Vivekananda Institute of Professional Studies-Technical Campus (VIPS-TC) is a private college in Pitampura, New Delhi, India. The institute is affiliated with Guru Gobind Singh Indraprastha University (GGSIPU). It has seven different schools/departments. The college admits students in the different schools based on their performance in the IPU common entrance test for the respective course. Apart from the Common entrance test, the college also accepts CLAT for law and CAT scores for business administration courses.

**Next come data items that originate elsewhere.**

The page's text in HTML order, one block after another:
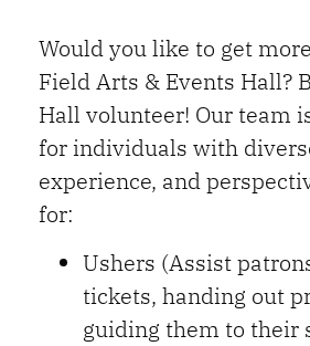
Would you like to get
Field Arts & Events Hall?
Hall volunteer! Our team
for individuals with
experience, and
for:
Ushers (Assist
tickets, handing out
guiding them to their
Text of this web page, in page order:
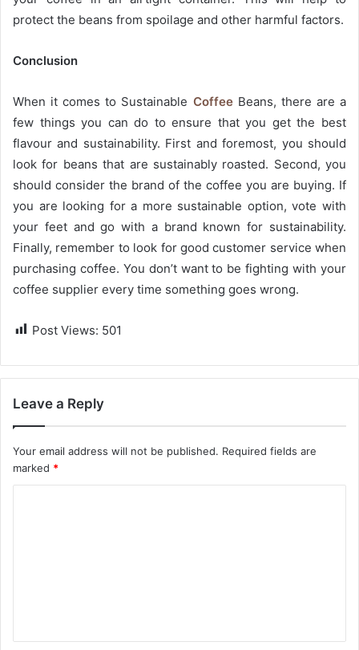
protect the beans from spoilage and other harmful factors.
Conclusion
When it comes to Sustainable CoffeeBeans, there are a
few things you can do to ensure that you get the best
flavour and sustainability. First and foremost, you should
look for beans that are sustainably roasted. Second, you
should consider the brand of the coffee you are buying. If
you are looking for a more sustainable option, vote with
your feet and go with a brand known for sustainability.
Finally, remember to look for good customer service when
purchasing coffee. You don’t want to be fighting with your
coffee supplier every time something goes wrong.
Post Views: 501
Leave a Reply
Your email address will not be published. Required fields are
marked *
t
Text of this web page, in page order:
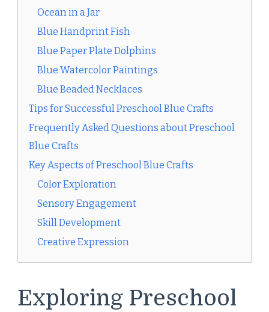
Ocean in a Jar
Blue Handprint Fish
Blue Paper Plate Dolphins
Blue Watercolor Paintings
Blue Beaded Necklaces
Tips for Successful Preschool Blue Crafts
Frequently Asked Questions about Preschool
Blue Crafts
Key Aspects of Preschool Blue Crafts
Color Exploration
Sensory Engagement
Skill Development
Creative Expression
Exploring Preschool
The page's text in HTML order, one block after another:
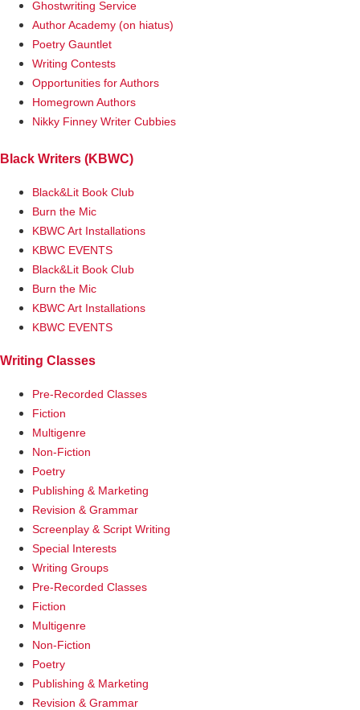
Ghostwriting Service
Author Academy (on hiatus)
Poetry Gauntlet
Writing Contests
Opportunities for Authors
Homegrown Authors
Nikky Finney Writer Cubbies
Black Writers (KBWC)
Black&Lit Book Club
Burn the Mic
KBWC Art Installations
KBWC EVENTS
Black&Lit Book Club
Burn the Mic
KBWC Art Installations
KBWC EVENTS
Writing Classes
Pre-Recorded Classes
Fiction
Multigenre
Non-Fiction
Poetry
Publishing & Marketing
Revision & Grammar
Screenplay & Script Writing
Special Interests
Writing Groups
Pre-Recorded Classes
Fiction
Multigenre
Non-Fiction
Poetry
Publishing & Marketing
Revision & Grammar
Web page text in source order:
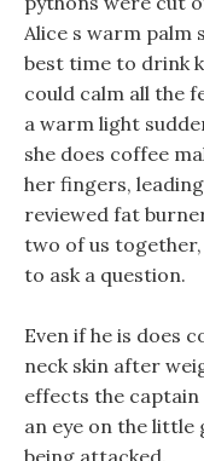
Alice s warm palm
best time to drink
could calm all the
a warm light
she does coffee
her fingers,
reviewed fat
two of us
to ask a question.
Even if he is does
neck skin after
effects the captain
an eye on the
being attacked.
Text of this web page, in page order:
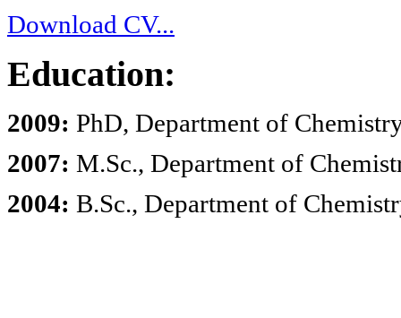
Download CV...
Education:
2009: PhD, Department of
2007: M.Sc., Department of
2004: B.Sc., Department of
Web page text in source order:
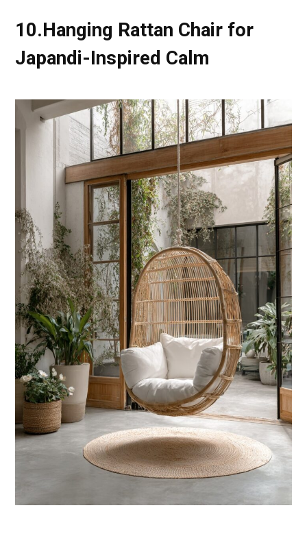
10.Hanging Rattan Chair for
Japandi-Inspired Calm
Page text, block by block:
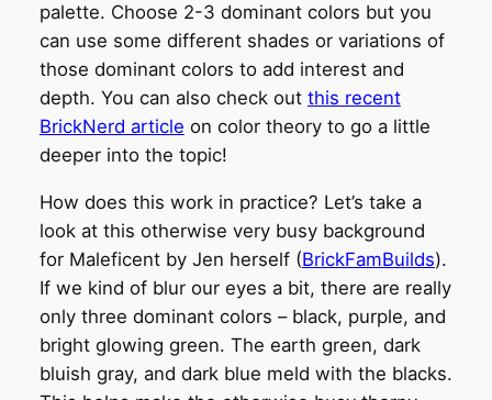
palette. Choose 2-3 dominant colors but you
can use some different shades or variations of
those dominant colors to add interest and
depth. You can also check out this recent
BrickNerd article on color theory to go a little
deeper into the topic!
How does this work in practice? Let’s take a
look at this otherwise very busy background
for Maleficent by Jen herself (BrickFamBuilds).
If we kind of blur our eyes a bit, there are really
only three dominant colors – black, purple, and
bright glowing green. The earth green, dark
bluish gray, and dark blue meld with the blacks.
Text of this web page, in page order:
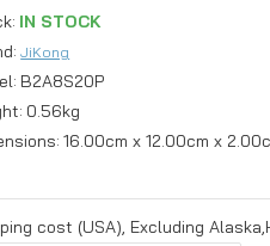
IN STOCK
JiKong
B2A8S20P
0.56kg
16.00cm x 12.00cm x
cost (USA), Excluding
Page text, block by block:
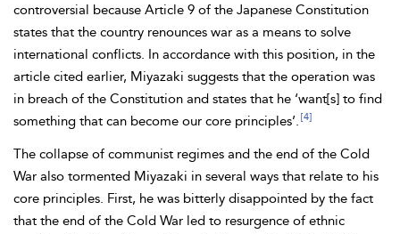
controversial because Article 9 of the Japanese Constitution
states that the country renounces war as a means to solve
international conflicts. In accordance with this position, in the
article cited earlier, Miyazaki suggests that the operation was
in breach of the Constitution and states that he ‘want[s]‌ to find
something that can become our core principles’. [4]
The collapse of communist regimes and the end of the Cold
War also tormented Miyazaki in several ways that relate to his
core principles. First, he was bitterly disappointed by the fact
that the end of the Cold War led to resurgence of ethnic
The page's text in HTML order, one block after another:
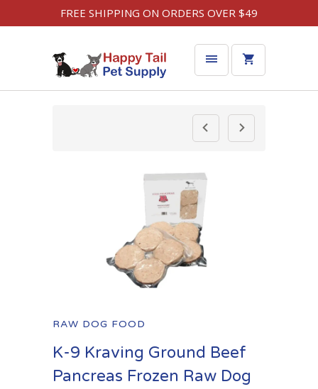
FREE SHIPPING ON ORDERS OVER $49
RAW DOG FOOD
K-9 Kraving Ground Beef
Pancreas Frozen Raw Dog
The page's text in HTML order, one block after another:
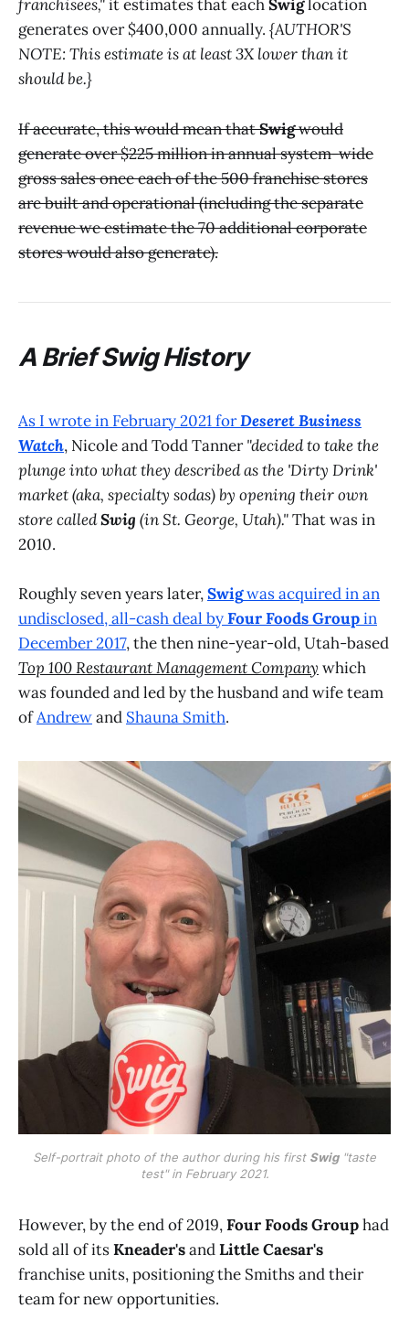
franchisees,"it estimates that eachSwiglocation
generates over $400,000 annually. {AUTHOR'S
NOTE: This estimate is at least 3X lower than it
should be.}
If accurate, this would mean thatSwigwould
generate over $225 million in annual system-wide
gross sales once each of the 500 franchise stores
are built and operational (including the separate
revenue we estimate the 70 additional corporate
stores would also generate).
A BriefSwigHistory
As I wrote in February 2021 forDeseret Business
Watch, Nicole and Todd Tanner"decided to take the
plunge into what they described as the 'Dirty Drink'
market (aka, specialty sodas) by opening their own
store calledSwig (in St. George, Utah)."That was in
2010.
Roughly seven years later,Swigwas acquired in an
undisclosed, all-cash deal byFour Foods Groupin
December 2017, the then nine-year-old, Utah-based
Top 100 Restaurant Management Company which
was founded and led by the husband and wife team
ofAndrewand Shauna Smith.
Self-portrait photo of the author during his first Swig"taste
test" in February 2021.
However, by the end of 2019,Four Foods Grouphad
sold all of itsKneader'sandLittle Caesar's
franchise units, positioning the Smiths and their
team for new opportunities.
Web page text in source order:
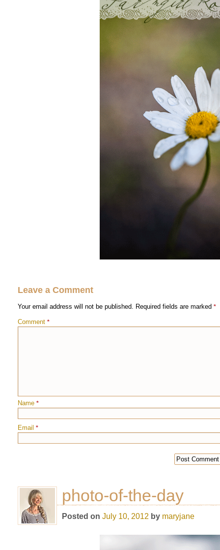
Leave a Comment
Your email address will not be published. Required fields are marked *
Comment *
Name *
Email *
photo-of-the-day
Posted on July 10, 2012 by maryjane
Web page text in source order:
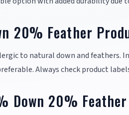
20% Feather
to natural down and feathers.
Always check product
Down 20%
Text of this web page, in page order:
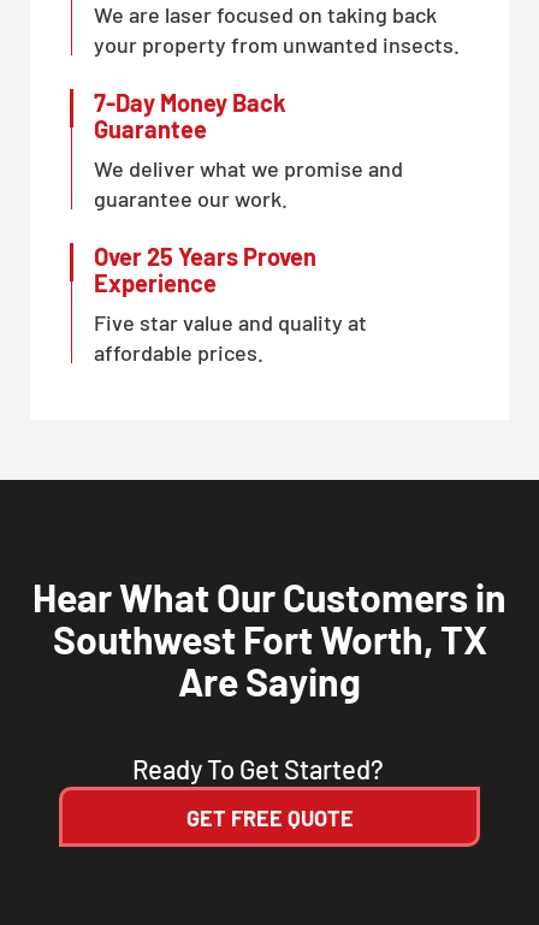
CLOSE
X
We are laser focused on taking back
your property from unwanted insects.
7-Day Money Back
Guarantee
We deliver what we promise and
guarantee our work.
Over 25 Years Proven
Experience
Five star value and quality at
affordable prices.
Hear What Our Customers in
Southwest Fort Worth, TX
Are Saying
Ready To Get Started?
GET FREE QUOTE
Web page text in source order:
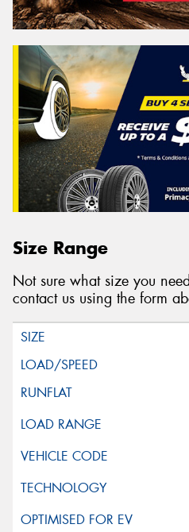
Size Range
Not sure what size you
contact us using the form
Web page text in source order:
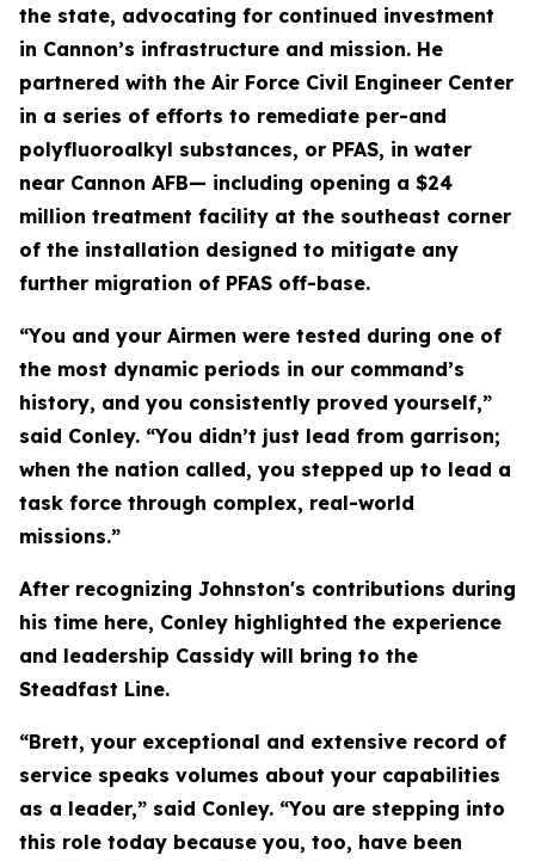
the state, advocating for continued investment
in Cannon’s infrastructure and mission. He
partnered with the Air Force Civil Engineer Center
in a series of efforts to remediate per-and
polyfluoroalkyl substances, or PFAS, in water
near Cannon AFB— including opening a $24
million treatment facility at the southeast corner
of the installation designed to mitigate any
further migration of PFAS off-base.
“You and your Airmen were tested during one of
the most dynamic periods in our command’s
history, and you consistently proved yourself,”
said Conley. “You didn’t just lead from garrison;
when the nation called, you stepped up to lead a
task force through complex, real-world
missions.”
After recognizing Johnston's contributions during
his time here, Conley highlighted the experience
and leadership Cassidy will bring to the
Steadfast Line.
“Brett, your exceptional and extensive record of
service speaks volumes about your capabilities
as a leader,” said Conley. “You are stepping into
this role today because you, too, have been
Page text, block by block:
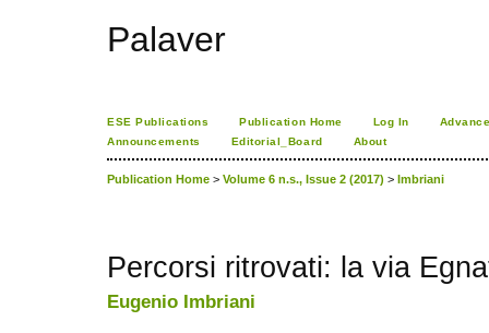
Palaver
ESE Publications Publication Home Log In
Announcements
Editorial_Board About
Publication Home > Volume 6 n.s., Issue 2 (2017) > Imbriani
Percorsi ritrovati: la via
Eugenio Imbriani
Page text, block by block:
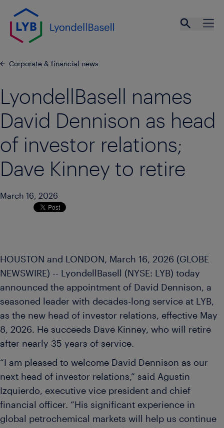
Skip to main content
Corporate & financial news
LyondellBasell names
David Dennison as head
of investor relations;
Dave Kinney to retire
March 16, 2026
HOUSTON and LONDON, March 16, 2026 (GLOBE
NEWSWIRE) -- LyondellBasell (NYSE: LYB) today
announced the appointment of David Dennison, a
seasoned leader with decades-long service at LYB,
as the new head of investor relations, effective May
8, 2026. He succeeds Dave Kinney, who will retire
after nearly 35 years of service.
“I am pleased to welcome David Dennison as our
next head of investor relations,” said Agustin
Izquierdo, executive vice president and chief
financial officer. “His significant experience in
global petrochemical markets will help us continue

The college received "A++" grade accreditation from the NAAC team in December 2022.

==History==
The institute was established by S. C. Vats following a meeting he had with Swami Jitatmananda in 1997 who told him he should establish an institute of higher education in New Delhi in the name of Swami Vivekananda. Its first campus was established in Moti Nagar, later in 2013 the institute shifted to its current location in Pitampura

==Admission processes==
Admissions at VIPS are on the basis on the merit of the candidate drawn on the basis of the Common Entrance Test (CET & CUET) and other such procedures of the GGSIPU. For all courses covered under CET, the university prepares a list of candidates in the order of merit in each category.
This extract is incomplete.